待到苏言回过神来,赵景行已然又回到了凌道仙尊的身后。颔首低眉,一副乖巧的模样。仿佛方才的僭越之举, 和他毫不相干。
纤长的睫毛微眨了眨。苏言愣了好一会儿, 片刻之后,他轻“呵”了一声, 还是冷清着脸,不置可否地抬步走了。
总有年轻人觉得自己可以一腔热忱踏平山海, 觉得眼前所有的一切都不足为惧。
放着康庄大路不走,却想要陪他来这泥泞小路里历经坎坷?
这件事情, 苏言不置评论。
有些教训, 人教人, 教不会。事教人, 一遍就会。时间会证明一切真理。
…………
时光荏苒,倏然三载而逝。苏言再也没有了赵景行的消息。
苏府的一切欣欣向荣。这全赖那位御虚宗的二师兄冷瑜, 日夜镇守学府。
苏言后来才得知,这位脾气和实力一样强大的宗主座下二弟子冷瑜,来自岐山冷家的嫡系一脉。
和苏家一样,驻足了千百年的清贵世家。
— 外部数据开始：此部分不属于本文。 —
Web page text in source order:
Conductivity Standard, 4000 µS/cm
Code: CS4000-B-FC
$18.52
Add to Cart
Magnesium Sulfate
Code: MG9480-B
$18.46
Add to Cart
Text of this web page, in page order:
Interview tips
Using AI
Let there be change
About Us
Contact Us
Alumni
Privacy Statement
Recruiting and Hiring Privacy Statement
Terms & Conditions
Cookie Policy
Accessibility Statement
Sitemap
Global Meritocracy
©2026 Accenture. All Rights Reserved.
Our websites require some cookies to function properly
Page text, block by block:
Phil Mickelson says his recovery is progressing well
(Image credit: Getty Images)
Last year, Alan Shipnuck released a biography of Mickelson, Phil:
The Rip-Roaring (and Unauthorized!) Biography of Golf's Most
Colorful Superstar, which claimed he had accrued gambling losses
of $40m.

却和苏家人丁凋敝不同,繁盛在岐山脚下,早就蔚为壮观。
怪不得如此有底气, 窝在他这小小学府中后, 便从无人敢放肆。
得益于三年前的误会, 这段时间, 苏言倒是也和这位不近人情的二师兄有了些情谊。
“苏府, 就劳烦冷仙君替我镇守了。不日,我便要离开一段时间。”云清学府里, 苏言静候在冷瑜必经的亭里,朝人嫣然一笑。
“我以为,少主是属王八的。三年了,才打算出一次门,您倒是呆得住。”练完功的冷瑜停了脚步,凉凉道。
苏言:“……”他就知道。此人的嘴和脾气一样臭。
“以前是劳碌命,云清的百姓尚不安稳。我从春种忙到冬储。一年一个轮回,哪里有空?”苏言毫不在意冷瑜的挖苦,勾唇笑笑道:“现在,全赖冷仙君在此悉心教导,云清学府的弟子们下了各地州府,护卫个府州已然初具规模,我总算是能够腾出手,去做些别的了。”
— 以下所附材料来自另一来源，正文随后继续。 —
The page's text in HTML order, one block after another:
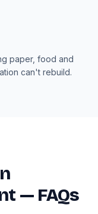
paper, food and
can't rebuild.
— FAQs
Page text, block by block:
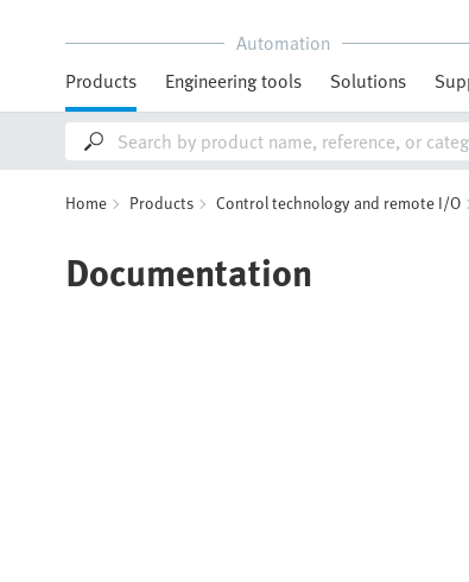
Automation
Products
Engineering tools Solutions
Home Products Control technology and remote I/O
Documentation
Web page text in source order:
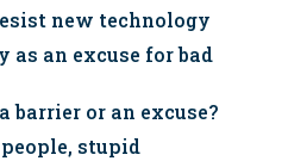
new technology
as an excuse for bad
barrier or an excuse?
stupid
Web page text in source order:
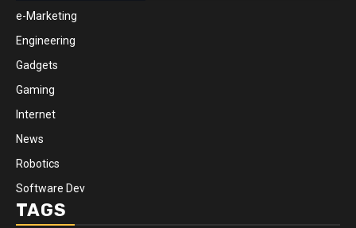
e-Marketing
Engineering
Gadgets
Gaming
Internet
News
Robotics
Software Dev
TAGS
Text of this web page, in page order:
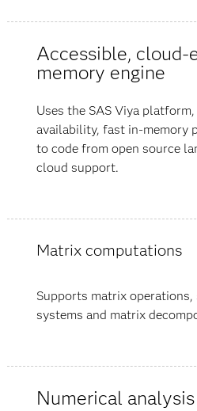
Accessible, cloud-
memory engine
Uses the SAS Viya
availability, fast in-memory
to code from open source
cloud support.
Matrix computations
Supports matrix
systems and matrix
Numerical analysis

苏言这话,只认真了回一半。三年时间,他确实在安心走在这苍生道上,为云清谋福。
只是他也是在等待着一个时机。
根据原主的记忆,原主的父亲——苏清林,三年前只是做着协助好友进入一方秘境,去去就回的打算。
却没想到,那秘境将他永远留在了那里。
连尸骨都没有人替他带回来。
那方秘境三年才开启一次。
即便是替苏清林收敛尸骨,他也要走一趟。
更不必说,在这方秘境里,他还很有可能会遇到郁尘书。
书中,郁尘书同样是在和原主成亲的第三年,经历了一次秘境后,突然修为大成的。
这个秘境,恰巧又是他的父亲苏清林身死的秘境。
一前一后,刚好三年。同样的秘境,不同的境遇。
可在苏言的眼里,这或许只是同一件事。
苏家的修炼法门需要永生珠,苏言却在太古之地和苏府找了底朝天,都没有找到。
这颗珠子若是苏言猜得没错,应该就在苏清林本人的身上。
他不小心身死在那里,珠子自然就遗失了。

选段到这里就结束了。